The proposed rules would be a major step backward for the state. In recent years, Arizona has staked a place as an energy efficiency leader in the Southwest. The state saved more energy than any other state in the region in 2013. In fact, the nearly 1.75% electricity savings Arizona achieved was fourth highest in the country. Arizona has reached these high levels of savings for utility customers as a direct result of its energy efficiency standards, which were established in 2010 by a unanimous and bipartisan ACC decision. Since then, Arizona has climbed from the 29th to the 15th most energy efficient state in the country, with electricity savings more than doubling. Doing away with these energy savings requirements would be costly to utility customers in the state.

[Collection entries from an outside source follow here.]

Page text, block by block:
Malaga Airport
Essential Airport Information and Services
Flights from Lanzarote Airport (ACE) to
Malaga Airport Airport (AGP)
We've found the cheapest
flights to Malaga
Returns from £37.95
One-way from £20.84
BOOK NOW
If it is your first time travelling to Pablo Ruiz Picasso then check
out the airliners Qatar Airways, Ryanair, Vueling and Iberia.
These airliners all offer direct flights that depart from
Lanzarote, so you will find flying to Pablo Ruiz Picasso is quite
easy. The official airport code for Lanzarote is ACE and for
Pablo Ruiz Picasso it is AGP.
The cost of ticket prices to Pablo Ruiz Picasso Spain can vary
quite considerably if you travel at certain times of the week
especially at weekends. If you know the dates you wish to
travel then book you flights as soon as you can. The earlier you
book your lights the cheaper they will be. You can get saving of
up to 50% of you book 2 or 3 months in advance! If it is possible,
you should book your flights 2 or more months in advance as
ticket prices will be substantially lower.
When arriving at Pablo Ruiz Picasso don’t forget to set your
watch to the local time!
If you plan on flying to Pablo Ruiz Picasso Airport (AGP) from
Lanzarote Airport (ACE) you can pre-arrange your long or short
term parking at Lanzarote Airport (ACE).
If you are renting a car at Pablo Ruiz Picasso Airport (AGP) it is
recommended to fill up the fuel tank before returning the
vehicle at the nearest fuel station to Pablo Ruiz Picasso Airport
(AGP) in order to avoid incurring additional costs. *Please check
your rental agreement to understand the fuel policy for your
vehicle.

According to the Southwest Energy Efficiency Project (SWEEP), the standards have saved Arizona consumers and businesses more than $540 million in just three years. These programs, through measures like lighting and equipment upgrades, help homeowners improve the efficiency of their homes and businesses cut waste. Without these strong standards to guide the utilities, investments in efficiency would likely drop significantly, leaving customers with higher energy bills and fewer resources available to help them become more efficient.
It's also important to note that utilities have been spending wisely on efficiency. The current rules require utilities to invest only in efficiency that is cost effective. That means that every dollar that goes into efficiency programs must save customers far more. In fact, energy efficiency programs are the least-cost option available to utilities to meet demand. So why roll back the efficiency rules now?

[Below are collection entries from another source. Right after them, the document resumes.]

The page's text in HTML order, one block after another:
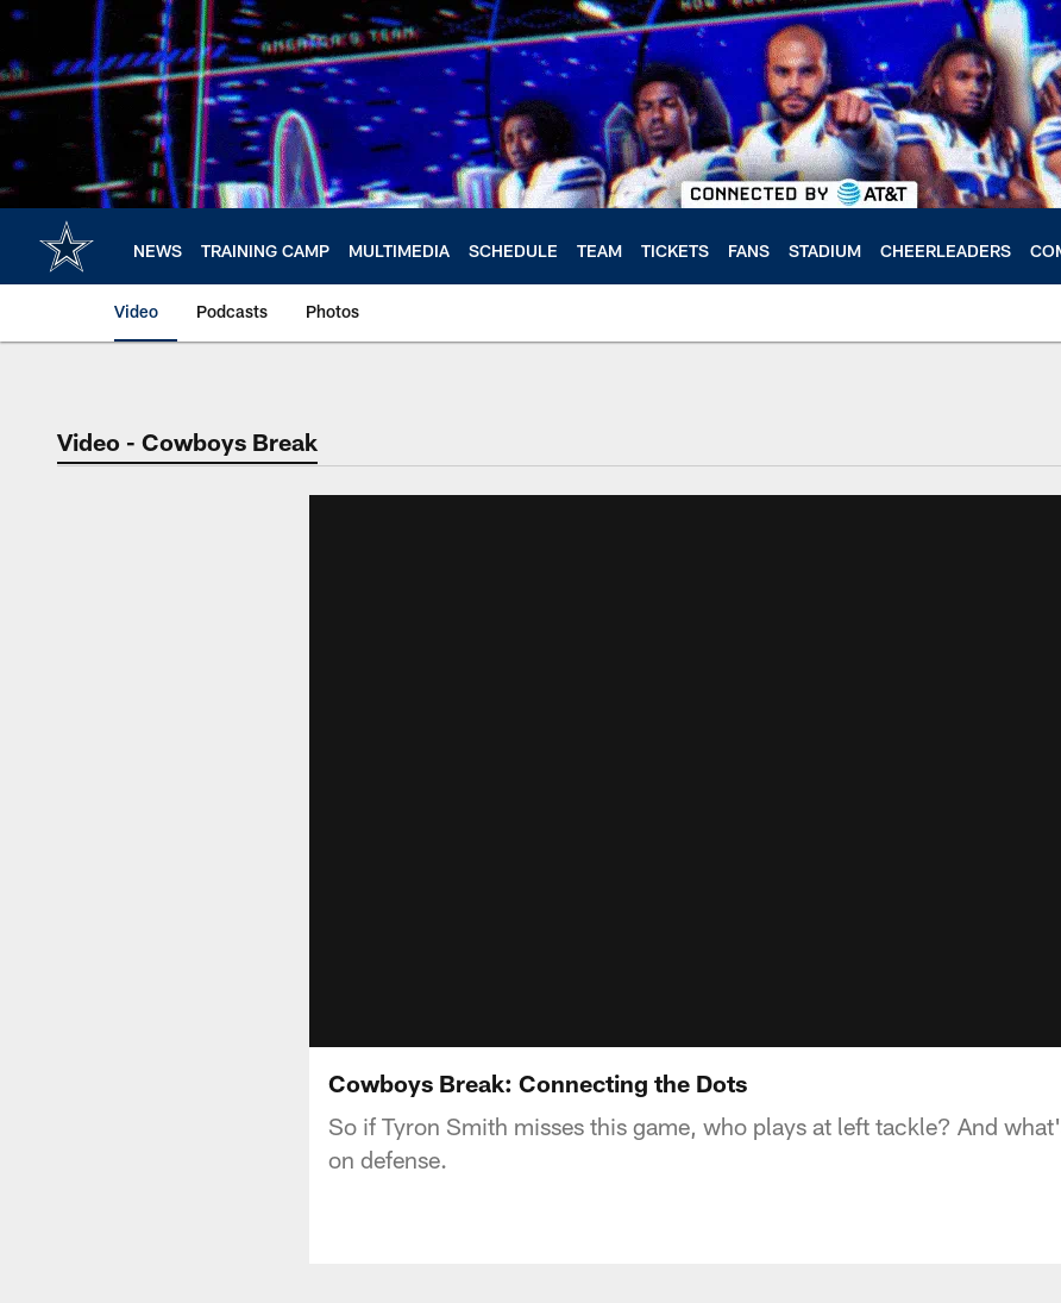
Skip
main
content
NEWS TRAINING CAMP MULTIMEDIA SCHEDULE TEAM TICKETS FANS STADIUM CHEERLEADERS
Video Podcasts Photos
Video - Cowboys Break
Cowboys Break: Connecting the Dots
So if Tyron Smith misses this game, who plays at left tackle? And
on defense.
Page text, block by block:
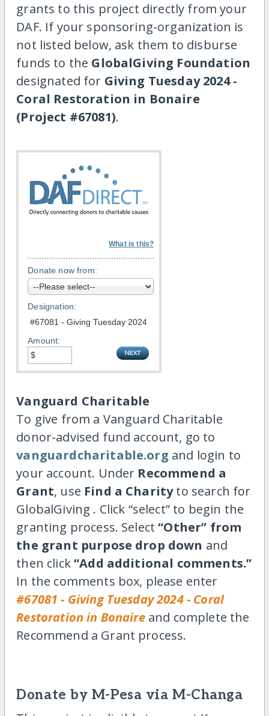
grants to this project directly from your
DAF. If your sponsoring-organization is
not listed below, ask them to disburse
funds to the GlobalGiving Foundation
designated for Giving Tuesday 2024 -
Coral Restoration in Bonaire
(Project #67081).
What is this?
Donate now from:
Designation:
Amount:
Vanguard Charitable
To give from a Vanguard Charitable
donor-advised fund account, go to
vanguardcharitable.org and login to
your account. Under Recommend a
Grant, use Find a Charityto search for
GlobalGiving . Click “select” to begin the
granting process. Select“Other” from
the grant purpose drop down and
then click“Add additional comments.”
In the comments box, please enter
#67081 - Giving Tuesday 2024 - Coral
Restoration in Bonaireand complete the
Recommend a Grant process.
Donate by M-Pesa via M-Changa

Even former commissioners can't quite see the logic. In a recent article in AZ Central, former ACC chairwoman Kris Mayes called the proposal "crazy." Mayes went on to say that "nothing in the record suggests the standard is not working." Others share Mayes' indignation. Efficiency advocates worked hard this week to make sure that Arizonans recognize the importance of the state's energy efficiency targets. Just two days after the ACC issued its proposal, a group of advocates filed comments pointing to analysis by the Lawrence Berkeley National Laboratory that found that the efficiency standard would produce $9 billion in bill savings for Arizona customers by 2030.
Things are moving quickly in Arizona. Comments on the ACC staff proposal are due November 18th. For those interested in commenting on the issue, SWEEP has additional information, including directions for commenting, posted on their website.

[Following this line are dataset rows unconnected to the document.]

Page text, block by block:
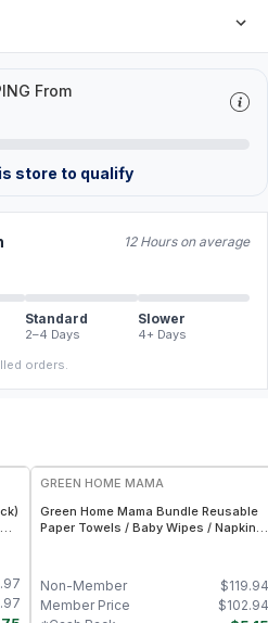
From
store to qualify
12 Hours on average
Standard
2–4 Days
Slower
4+ Days
orders.
GREEN HOME MAMA
Green Home Mama Bundle Reusable
Paper Towels / Baby Wipes / Napkins
$119.94
Non-Member
$102.94
Member Price
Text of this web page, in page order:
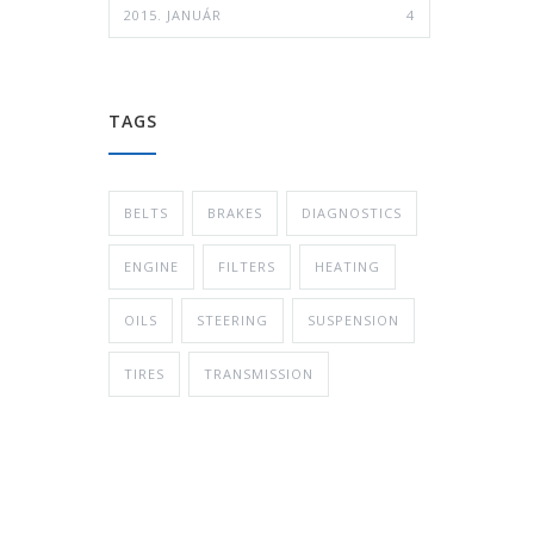
2015. JANUÁR 4
TAGS
BELTS BRAKES DIAGNOSTICS
ENGINE FILTERS HEATING
OILS STEERING SUSPENSION
TIRES TRANSMISSION
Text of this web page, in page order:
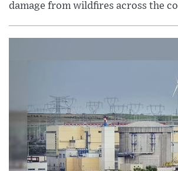
damage from wildfires across the
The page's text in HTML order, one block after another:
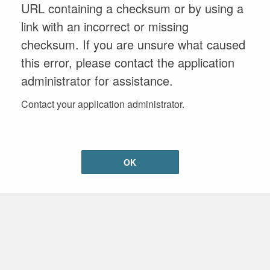
URL containing a checksum or by using a
link with an incorrect or missing
checksum. If you are unsure what caused
this error, please contact the application
administrator for assistance.
Contact your application administrator.
OK
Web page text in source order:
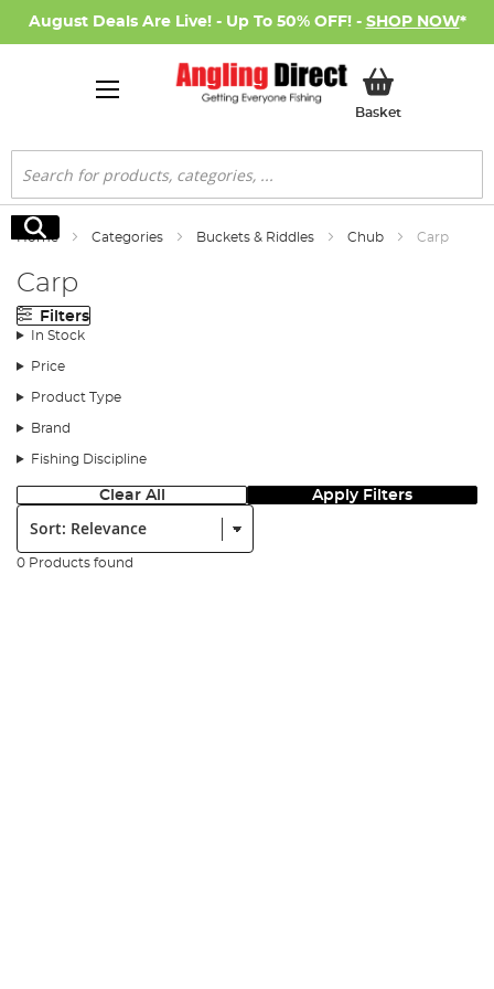
August Deals Are Live! - Up To 50% OFF! - SHOP NOW*
BasketMy Basket
Search
Search
Home Categories Buckets & Riddles Chub Carp
Carp
Filters
In Stock
Price
Product Type
Brand
Fishing Discipline
Clear All Apply Filters
Sort:
0 Products found
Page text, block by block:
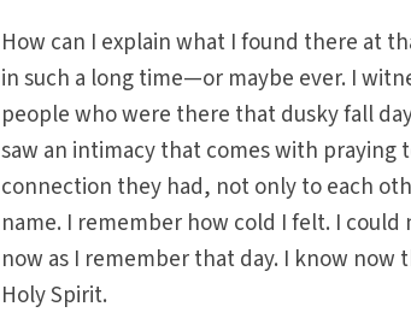
How can I explain what I found there at
in such a long time—or maybe ever. I
people who were there that dusky fall
saw an intimacy that comes with
connection they had, not only to each
name. I remember how cold I felt. I
now as I remember that day. I know
Holy Spirit.
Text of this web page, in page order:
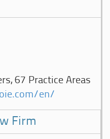
67 Practice Areas
en/
Firm
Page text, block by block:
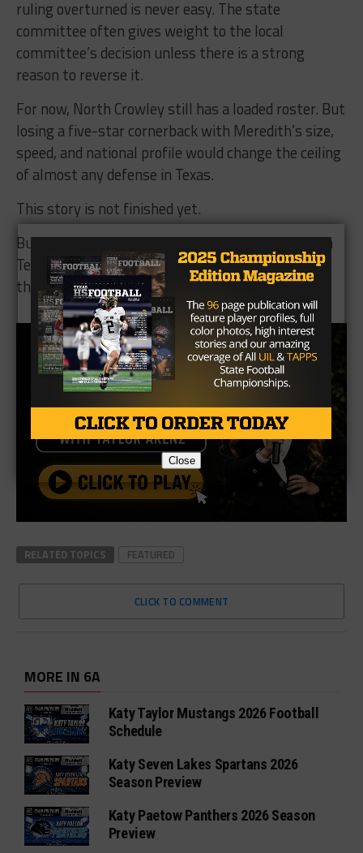
ruling overturned is never easy. The state
committee often gives weight to the local
committee’s decision unless there is a strong
reason to reverse it.
For now, North Crowley still has a loaded roster. But
losing a five-star cornerback with Meredith’s size,
speed, and national profile would change the ceiling
of almost any defense in Texas.
This story is not finished yet.
But as of now, one of the most talented players in
Texas high school football is on the wrong side of
the UIL transfer rule.
RELATED TOPICS FEATURED
CLICK TO COMMENT
MORE IN 6A
Katy Taylor Mustangs 2026 Football
Schedule
Katy Seven Lakes Spartans 2026
Season Preview
Katy Paetow Panthers 2026 Season
Preview
Close
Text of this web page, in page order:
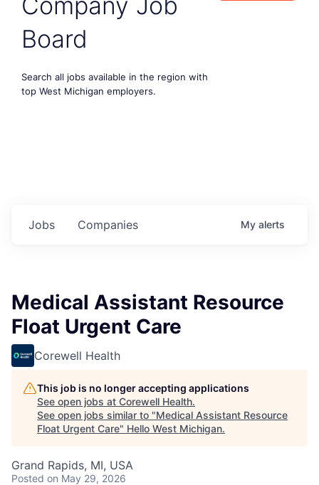
Board
Search all jobs available in the region with
top West Michigan employers.
Jobs Companies My alerts
Medical Assistant Resource
Float Urgent Care
Corewell Health
This job is no longer accepting applications
See open jobs at Corewell Health.
See open jobs similar to "Medical Assistant Resource
Float Urgent Care" Hello West Michigan.
Grand Rapids, MI, USA
Posted on May 29, 2026

Arizonans have a choice. They can move backwards, using more energy and paying higher bills, or they can move forward with incentives that encourage everyone in the state to use energy smarter. Utilities can continue to partner with their customers to help them take control of how and when they use energy or, pushed backwards by the proposal, they can take on the one-dimensional role of bill collectors. There's plenty of proof that Arizona's efficiency goals are working well for customers in the state. The ACC proposal is a step-no, a giant leap-in the wrong direction.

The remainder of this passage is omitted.